As the secretary of the interior during the Clinton administration, Bruce Babbitt enacted legislature to preserve large tracts of land in California, restore the Everglades in Florida and bring endangered animals back from the brink of extinction.

On Friday night, 20 protesters from several environmental groups stood outside Campbell Hall where Babbitt was giving a lecture titled “An Environmental Agenda for the 21st Century” and called him a traitor to environmentalism and a sellout.

Environmental organizations, including the Sierra Club, Save Open Space and EcoSlo, oppose Babbitt’s involvement as a lobbyist for developers of the Ahmanson Ranch in Ventura County and Hearst Ranch in San Simeon.

“Bruce Babbitt says he’s an environmentalist when the reality is he’s sold himself out,” Sierra Club organizer Ariana Katovichsaid. “I think Bruce Babbitt is a hypocrite and shouldn’t be speaking for an environmental agenda.”

Babbit said in his lecture that he was acting as an intermediary between environmentalists and developers.

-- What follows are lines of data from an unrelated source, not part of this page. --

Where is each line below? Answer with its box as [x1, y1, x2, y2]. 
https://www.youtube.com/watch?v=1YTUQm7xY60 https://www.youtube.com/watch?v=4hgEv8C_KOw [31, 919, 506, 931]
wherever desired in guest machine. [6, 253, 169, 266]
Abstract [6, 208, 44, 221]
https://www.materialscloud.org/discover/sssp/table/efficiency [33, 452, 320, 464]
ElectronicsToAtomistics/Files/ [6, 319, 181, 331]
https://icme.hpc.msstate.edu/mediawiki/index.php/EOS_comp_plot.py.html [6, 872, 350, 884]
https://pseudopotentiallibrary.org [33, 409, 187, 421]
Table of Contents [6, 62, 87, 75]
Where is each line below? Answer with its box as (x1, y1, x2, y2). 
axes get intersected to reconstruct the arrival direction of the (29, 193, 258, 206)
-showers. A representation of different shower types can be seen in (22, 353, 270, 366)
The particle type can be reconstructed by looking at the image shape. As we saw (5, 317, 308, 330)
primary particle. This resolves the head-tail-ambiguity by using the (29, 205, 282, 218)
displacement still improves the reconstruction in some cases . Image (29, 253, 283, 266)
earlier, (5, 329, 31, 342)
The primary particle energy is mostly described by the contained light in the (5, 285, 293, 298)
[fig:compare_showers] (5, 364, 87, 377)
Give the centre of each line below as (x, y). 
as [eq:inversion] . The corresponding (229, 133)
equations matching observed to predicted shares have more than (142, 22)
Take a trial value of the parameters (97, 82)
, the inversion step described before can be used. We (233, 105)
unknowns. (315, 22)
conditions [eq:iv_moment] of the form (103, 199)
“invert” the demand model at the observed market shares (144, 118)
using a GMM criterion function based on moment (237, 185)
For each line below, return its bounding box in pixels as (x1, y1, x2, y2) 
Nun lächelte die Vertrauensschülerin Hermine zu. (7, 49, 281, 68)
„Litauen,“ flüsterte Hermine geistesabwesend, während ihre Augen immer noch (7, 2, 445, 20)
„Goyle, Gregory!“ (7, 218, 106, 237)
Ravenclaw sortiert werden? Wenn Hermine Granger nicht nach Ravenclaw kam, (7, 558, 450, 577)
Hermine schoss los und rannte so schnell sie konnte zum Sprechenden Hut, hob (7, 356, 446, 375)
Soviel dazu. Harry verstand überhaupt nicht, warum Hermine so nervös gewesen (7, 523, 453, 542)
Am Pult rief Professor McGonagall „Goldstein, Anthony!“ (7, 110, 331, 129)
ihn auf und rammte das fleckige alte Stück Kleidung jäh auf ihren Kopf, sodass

After serving as interior secretary, he joined Latham and Watkins, a law firm that represents Washington Mutual. The bank owns the 3,000-acre Ahmanson ranch near the Santa Monica mountains and plans to build a community of shops and 3,050 homes that would house approximately 8,000 people.

An environmental impact report was completed for the project in 1992 and the project was approved. But in 1999, two endangered species – the San Fernando spine flower, thought to be extinct since 1929, and the California red-legged frog – were discovered.

“Since the spine flower was presumed to be extinct at the time, it was discovered we had no legal obligations to protect it,” Washington Mutual spokesman Tim McGarry said. “But we felt we had an ethical obligation to protect.”

To save the species, McGarry said biologists are breeding the red-legged frog and reintroducing the frog into its historical habitat. The biologists, who work for Washington Mutual, would try to create a new habitat in the 10,000 acres the bank has already donated to the state.

Rally to Save Ahmanson Ranch Executive Director Tsilah Burman said environmental groups are also concerned about the 23 tons of dust the construction is expected to put in the air. She said Washington Mutual has also not considered the pollutants that will be discharged from he community as well as traffic congestion. The California Dept. of Transportation predicted the project would put 40,000 more cars on Highway 101 every day.